Por regla general las encuestas políticas, estudios de opinión pública se les llama, suelen ser compradas y vendidas, presentadas o manipuladas, con el objetivo de medir, principalmente en sociedades democráticas, el estado de ánimo de una población determinada, en un momento específico, a manera de fotografía o de termómetro, sobre un determinado tema de interés puntual. También las pueden pagar los dictadores para otorgarle cierto fulgor de normalidad a algún plan hegemónico social que, a través de la “muy respetable vía electoral”, viciada en sus objetivos y formas como lo es la del caso venezolano, ande en marcha.
Las más populares y comercializables son las que auscultan a un paciente social, una sociedad, un sector de la misma, una de sus regiones, etc., sobre preferencias políticas de los electores, sus apegos, distanciamientos, indiferencias y demás situaciones frente a determinados productos electorales, llámense candidatos o partidos.
Y han sido millones las que se han realizado más que nada en países de cultura democrática. Ahora bien, sobre todo después del fin de la guerra fría, es decir a partir de la década de los noventa y en vertiginosa aceleración hacia el presente, los límites entre democracia y dictadura se han desdibujado de tal forma que se confunden las unas con las otras. Estamos sumergidos en una bizarra realidad que, sin origen y propósitos precisos y formas definidas, impide a la mayoría de los observadores, ciudadanos de a pie digo, tener ideas claras más allá de las necesidades y apremios de bolsillo sobre el tipo de mundo en el cual se está parado o antes bien resbalándose. El conformismo es la pandemia básica del entendimiento y la acción de nuestro tiempo. El resto es fantasía, y las encuestas de ahora sirven para únicos gustos pues ya casi que todos queremos ser consumidores capitalistas.
Por otra parte, los resultados de las encuestas que encontramos o no publicitados en medios y otras orillas públicas son tan comerciales, mercado técnicos y dirigidos a un consumidor, un candidato por ejemplo que mira el resultado del examen de sangre y toma medidas adecuadas para tratar de superar al candidato o candidatos opositores que pugnan por idéntico objetivo: el triunfo. O cuando los mira el público se encandila con ellos, se convence, se reitera o se manipula a sí mismo y puede hasta que cambie de opinión, que tan bobos no somos.
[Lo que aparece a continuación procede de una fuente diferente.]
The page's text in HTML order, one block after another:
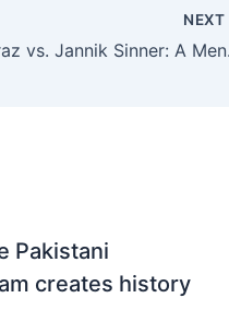
NEXT
Pakistani
creates history
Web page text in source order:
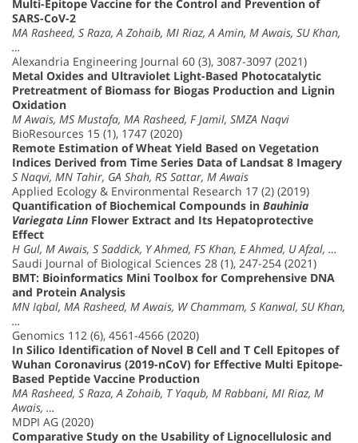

En estos tiempos venezolanos que llevamos atragantados como espina en la tráquea, el negocio de las encuestas tal vez se ponga en alza por los que participan en el convite electoral. Sería, si te pones a ver, una forma de hacerle fiesta, legitimar lo impresentable a unas elecciones manidas administradas por y desde el poder y no por la sociedad libre.
Lo que sí me parece, a pesar de veleidades, ambiciones y trampas, más allá de este oxido electoral de moda que nos corroe hoy, es que deberíamos aprovechar la oportunidad para que alguna empresa seria, centros de estudio incluidos, de reconocida pulcritud, base académica incontestable, recursos materiales y personales prósperos, y de ética intachable, explore en el laberinto de país que somos y le tome el pulso a esta nación a ver qué resultados sociopolíticos arroja, más allá de lo electoral, con base en el doble interés de saber en primer lugar quiénes somos, dónde estamos, qué queremos, y a partir de esa base proyectar qué podemos llegar a ser si ocurren los cambios políticos que se requieren en este momento.
El exceso de presente que nos agobia no debe ser obstáculo para pensar en el futuro. Y este tiempo de ambiciones electorales y rupturas internas pudiera ser propicio para ir más allá de lo que tenemos frente a nuestras narices y nos hace voltear la cara, y más bien nos obligue a ver el porvenir en una pesquisa con ambiciones de país y de futuro.